Problem details
Please transcribe the data that follows without the pictures, keeping every word the same.

Provided records
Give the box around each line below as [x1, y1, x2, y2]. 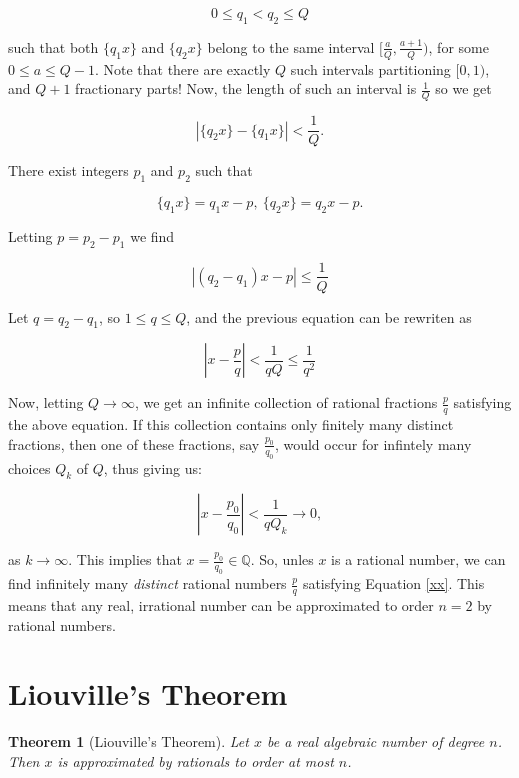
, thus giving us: [103, 457, 202, 478]
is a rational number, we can [331, 549, 506, 570]
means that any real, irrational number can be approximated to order [8, 594, 434, 615]
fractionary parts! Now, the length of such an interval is [75, 78, 417, 99]
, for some [428, 36, 489, 57]
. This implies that [68, 549, 182, 570]
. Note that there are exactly [94, 58, 271, 79]
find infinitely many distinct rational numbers [8, 573, 287, 594]

Task response
Give the box around each line below as [x1, y1, x2, y2]. 
, thus giving us: [103, 457, 202, 478]
is a rational number, we can [331, 549, 506, 570]
means that any real, irrational number can be approximated to order [8, 594, 434, 615]
fractionary parts! Now, the length of such an interval is [75, 78, 417, 99]
, for some [428, 36, 489, 57]
. This implies that [68, 549, 182, 570]
. Note that there are exactly [94, 58, 271, 79]
find infinitely many distinct rational numbers [8, 573, 287, 594]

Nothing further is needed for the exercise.